*** Opening Source information ***
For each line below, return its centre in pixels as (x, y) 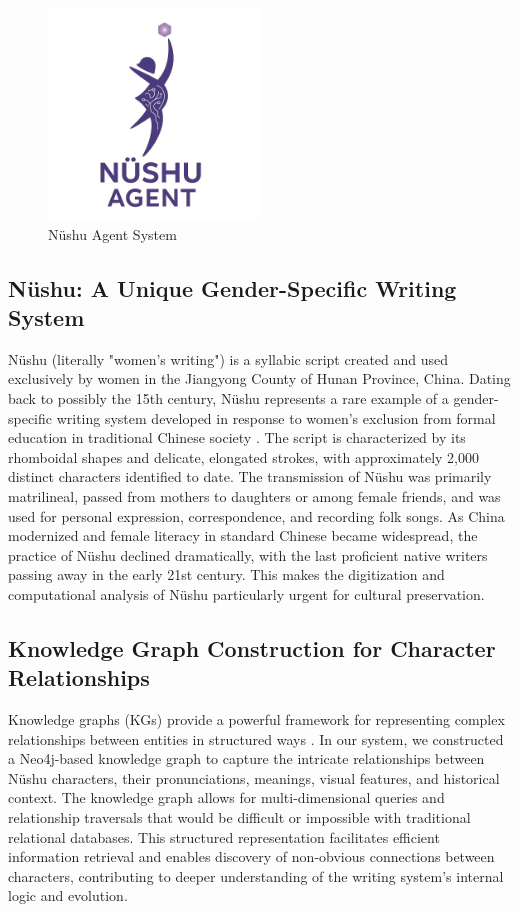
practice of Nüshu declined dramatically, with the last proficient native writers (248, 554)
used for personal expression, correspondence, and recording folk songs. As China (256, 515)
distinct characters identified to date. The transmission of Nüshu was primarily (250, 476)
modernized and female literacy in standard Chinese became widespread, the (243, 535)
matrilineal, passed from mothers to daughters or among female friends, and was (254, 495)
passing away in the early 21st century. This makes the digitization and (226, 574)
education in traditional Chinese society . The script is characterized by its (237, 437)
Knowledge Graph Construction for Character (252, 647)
*** Closing Source information ***
*** Opening Source information ***
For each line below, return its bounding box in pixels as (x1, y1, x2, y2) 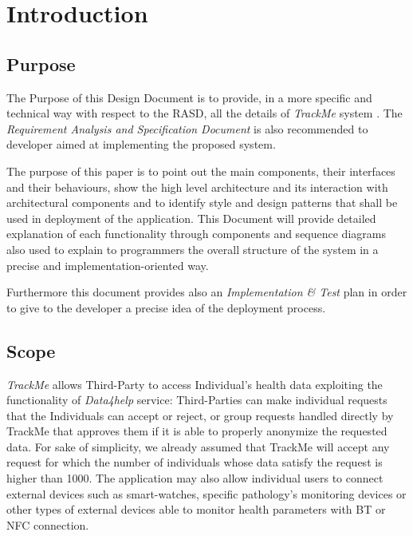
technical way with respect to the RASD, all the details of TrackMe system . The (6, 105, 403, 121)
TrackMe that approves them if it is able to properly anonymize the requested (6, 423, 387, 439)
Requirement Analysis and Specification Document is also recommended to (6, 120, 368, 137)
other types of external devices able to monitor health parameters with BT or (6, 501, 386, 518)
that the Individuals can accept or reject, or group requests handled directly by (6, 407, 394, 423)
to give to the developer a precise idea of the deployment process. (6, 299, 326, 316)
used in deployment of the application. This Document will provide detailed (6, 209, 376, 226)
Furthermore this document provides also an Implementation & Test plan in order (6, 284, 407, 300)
*** Closing Source information ***
Problem statement: Within the listing above, give again exactly every line from the line with "technical way with" through the line with "Furthermore this document", both included, and no other line.

The completed task:
technical way with respect to the RASD, all the details of TrackMe system . The (6, 105, 403, 121)
TrackMe that approves them if it is able to properly anonymize the requested (6, 423, 387, 439)
Requirement Analysis and Specification Document is also recommended to (6, 120, 368, 137)
other types of external devices able to monitor health parameters with BT or (6, 501, 386, 518)
that the Individuals can accept or reject, or group requests handled directly by (6, 407, 394, 423)
to give to the developer a precise idea of the deployment process. (6, 299, 326, 316)
used in deployment of the application. This Document will provide detailed (6, 209, 376, 226)
Furthermore this document provides also an Implementation & Test plan in order (6, 284, 407, 300)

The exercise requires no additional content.